Sub-agent sections are collapsible — users can drill into details or just see the summary.
Session Restore
When the user refreshes the page or navigates back to a thread, the frontend restores the full session state (messages, tool calls, agent trees) without replaying all SSE events.
Endpoints
-
GET /instance-ai/threads/:threadId/messages— returns richInstanceAiMessage[]with full agent trees, tool calls, and reasoning. Includes anextEventIdfield indicating the SSE cursor position at the time of response. -
GET /instance-ai/threads/:threadId/status— returns the thread's current activity state:{ "hasActiveRun": false, "isSuspended": false, "backgroundTasks": [ { "taskId": "t1", "role": "workflow builder", "agentId": "agent-002", "status": "running", "startedAt": 1709300000 } ] }
How It Works
-
Mastra V2 messages — Mastra persists tool invocations, reasoning, and text in its V2 message format. The backend parses these into rich
InstanceAiMessage[]objects with tool calls and flat agent trees. -
Agent tree snapshots — after each
run-finish, the backend replays events throughbuildAgentTreeFromEvents()and stores the resulting tree in thread metadata. This preserves the full sub-agent hierarchy (tool calls, text, reasoning) that the V2 message format alone cannot capture. -
SSE cursor — the messages response includes
nextEventId. The frontend sets its SSE cursor tonextEventId - 1so the SSE connection only receives events that arrived after the historical snapshot. This prevents duplicate messages on refresh.
Frontend Flow
1. Load historical messages (GET /threads/:threadId/messages)
└── Sets messages[], sets SSE cursor to nextEventId - 1
2. Load thread status (GET /threads/:threadId/status)
└── Sets activeRunId if run is active, injects background tasks
3. Connect SSE (GET /events/:threadId?lastEventId=<cursor>)
└── Only receives live events going forward
The order is sequential: historical messages load first, then SSE connects. This eliminates the race condition where SSE and HTTP responses would compete, creating duplicate messages.

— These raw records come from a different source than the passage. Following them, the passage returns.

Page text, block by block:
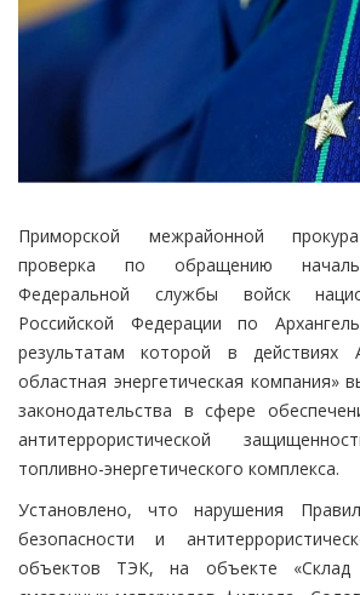
Приморской межрайонной
проверка по обращению
Федеральной службы войск
Российской Федерации по
результатам которой в действиях
областная энергетическая компания»
законодательства в сфере
антитеррористической
топливно-энергетического комплекса.
Установлено, что нарушения
безопасности и
объектов ТЭК, на объекте «Склад
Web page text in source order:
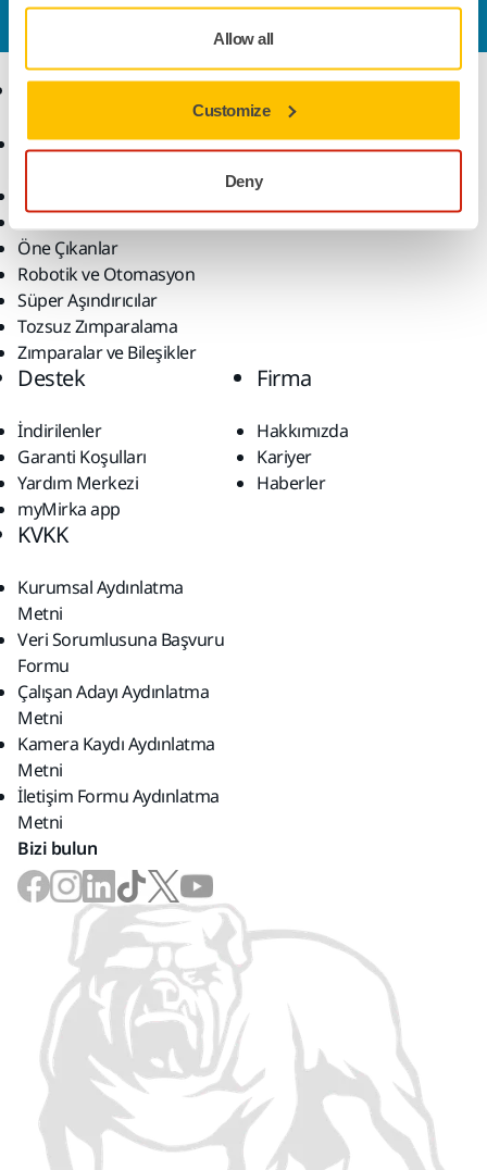
Allow all
Customize
Deny
yanıtlasın.
Ürünler
Aksesuarlar ve Sarf
Öne Çıkanlar
Robotik ve Otomasyon
Süper Aşındırıcılar
Tozsuz Zımparalama
Zımparalar ve Bileşikler
Uzmanlık
Sektörler
Çözümler
Destek
İndirilenler
Garanti Koşulları
Yardım Merkezi
myMirka app
Firma
Hakkımızda
Kariyer
Haberler
KVKK
Kurumsal Aydınlatma
Metni
Veri Sorumlusuna Başvuru
Formu
Çalışan Adayı Aydınlatma
Metni
Kamera Kaydı Aydınlatma
Metni
İletişim Formu Aydınlatma
Metni
Bizi bulun

Complete Event Type Reference
| Event Type | Payload Key Fields | Purpose |
|---|---|---|
run-start |
messageId |
First event in a run |
run-finish |
status, reason? |
Last event in a run |
text-delta |
text |
Incremental agent text |
reasoning-delta |
text |
Incremental agent reasoning |
tool-call |
toolCallId, toolName, args |
Tool invocation (before execution) |
tool-result |
toolCallId, result |
Successful tool completion |
tool-error |
toolCallId, error |
Failed tool execution |
agent-spawned |
parentId, role, tools |
Sub-agent created |
agent-completed |
role, result |
Sub-agent finished |
confirmation-request |
requestId, toolCallId, severity, message, ... |
HITL approval gate |
tasks-update |
tasks |
Task checklist created/updated |
status |
message |
Transient status indicator |
error |
content, statusCode?, provider? |
System-level error |
thread-title-updated |
title |
Thread title changed |
filesystem-request |
requestId, operation, args |
Gateway filesystem operation (internal) |
All event types are defined as a Zod discriminated union in
@n8n/api-types/src/schemas/instance-ai.schema.ts.